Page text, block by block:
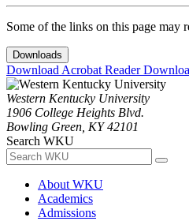
Some of the links on this page may
Downloads
Download Acrobat Reader
Western Kentucky University
1906 College Heights Blvd.
Bowling Green, KY 42101
Search WKU
About WKU
Academics
Admissions
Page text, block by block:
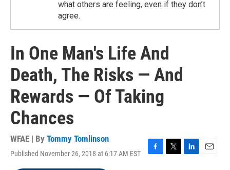
what others are feeling, even if they don’t
agree.
In One Man's Life And
Death, The Risks — And
Rewards — Of Taking
Chances
WFAE | By Tommy Tomlinson
Published November 26, 2018 at 6:17 AM EST
F
T
L
E
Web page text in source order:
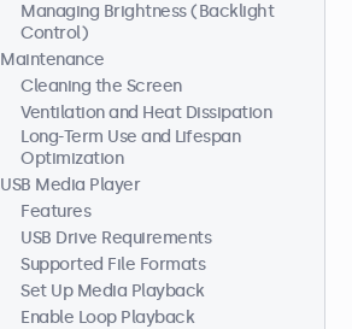
Managing Brightness (Backlight
Control)
Maintenance
Cleaning the Screen
Ventilation and Heat Dissipation
Long-Term Use and Lifespan
Optimization
USB Media Player
Features
USB Drive Requirements
Supported File Formats
Set Up Media Playback
Enable Loop Playback
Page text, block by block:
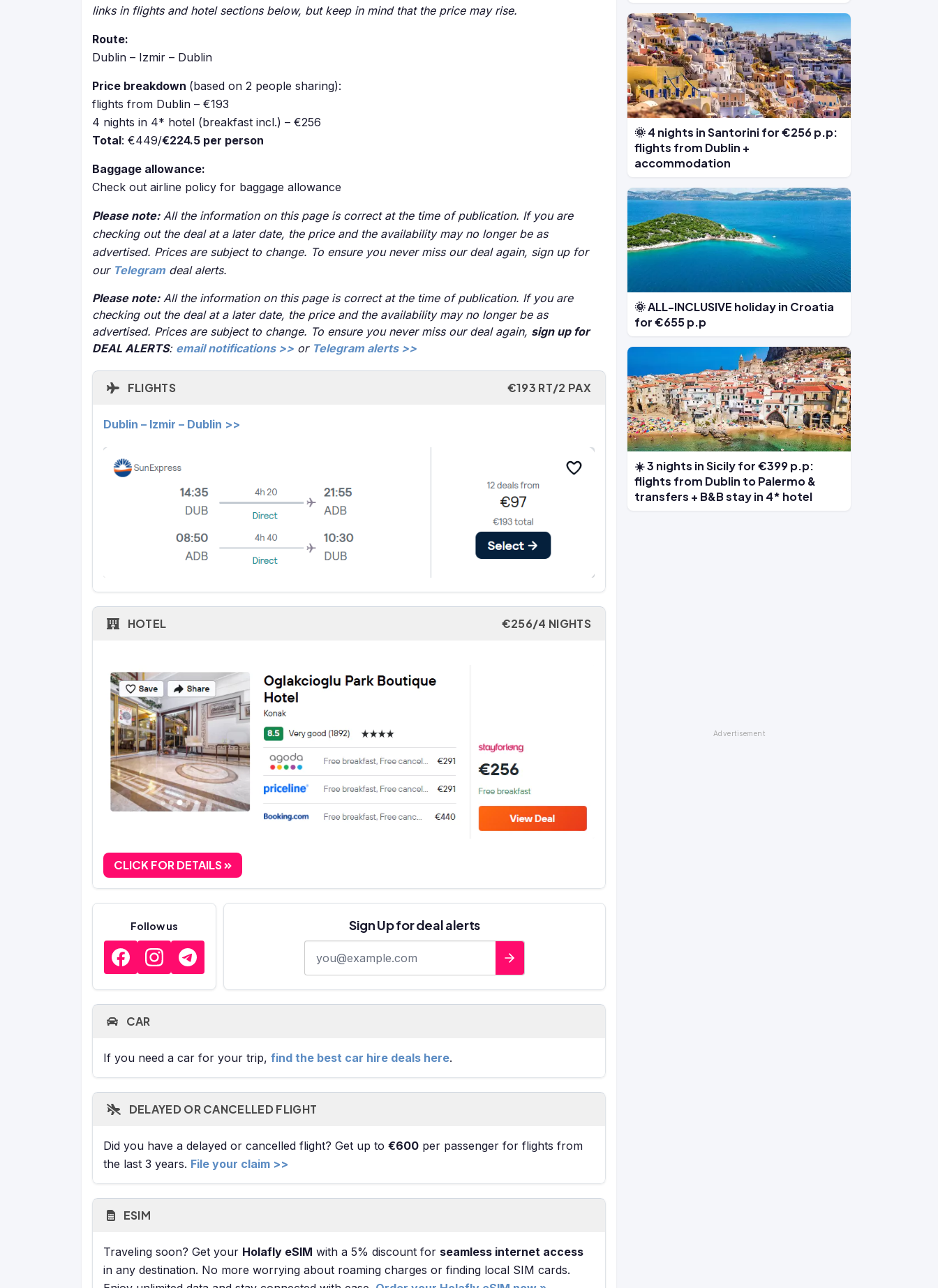
links in flights and hotel sections below, but keep in mind that the price may rise.
Route:
Dublin – Izmir – Dublin
Price breakdown (based on 2 people sharing):
flights from Dublin – €193
4 nights in 4* hotel (breakfast incl.) – €256
Total: €449/€224.5 per person
Baggage allowance:
Check out airline policy for baggage allowance
Please note:All the information on this page is correct at the time of publication. If you are
checking out the deal at a later date, the price and the availability may no longer be as
advertised. Prices are subject to change. To ensure you never miss our deal again, sign up for
our Telegramdeal alerts.
Please note:All the information on this page is correct at the time of publication. If you are
checking out the deal at a later date, the price and the availability may no longer be as
advertised. Prices are subject to change. To ensure you never miss our deal again, sign up for
DEAL ALERTS: email notifications >> or Telegram alerts >>
FLIGHTS €193 RT/2 PAX
Dublin – Izmir – Dublin >>
HOTEL €256/4 NIGHTS
CLICK FOR DETAILS
Follow us Sign Up for deal alerts
CAR
If you need a car for your trip, find the best car hire deals here.
DELAYED OR CANCELLED FLIGHT
Did you have a delayed or cancelled flight? Get up to €600 per passenger for flights from
the last 3 years. File your claim >>
ESIM
Traveling soon? Get your Holafly eSIM with a 5% discount for seamless internet access
in any destination. No more worrying about roaming charges or finding local SIM cards.
🌞 4 nights in Santorini for €256 p.p:
flights from Dublin +
accommodation
🌞 ALL-INCLUSIVE holiday in Croatia
for €655 p.p
☀️ 3 nights in Sicily for €399 p.p:
flights from Dublin to Palermo &
transfers + B&B stay in 4* hotel
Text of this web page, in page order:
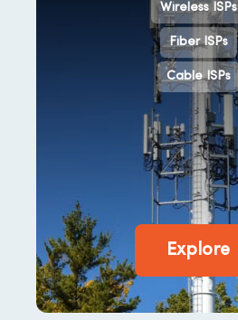
Wireless ISPs
Fiber ISPs
Cable ISPs
Explore
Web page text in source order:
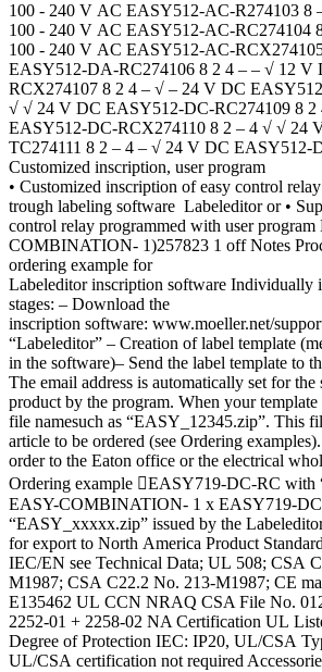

----------

WORK TASK:
Only lines containing the string "Dublin" are needed. Pull each of them out of the records above.

REPLY TO THE TASK:
Dublin – Izmir – Dublin
flights from Dublin – €193
Dublin – Izmir – Dublin >>
flights from Dublin +
flights from Dublin to Palermo &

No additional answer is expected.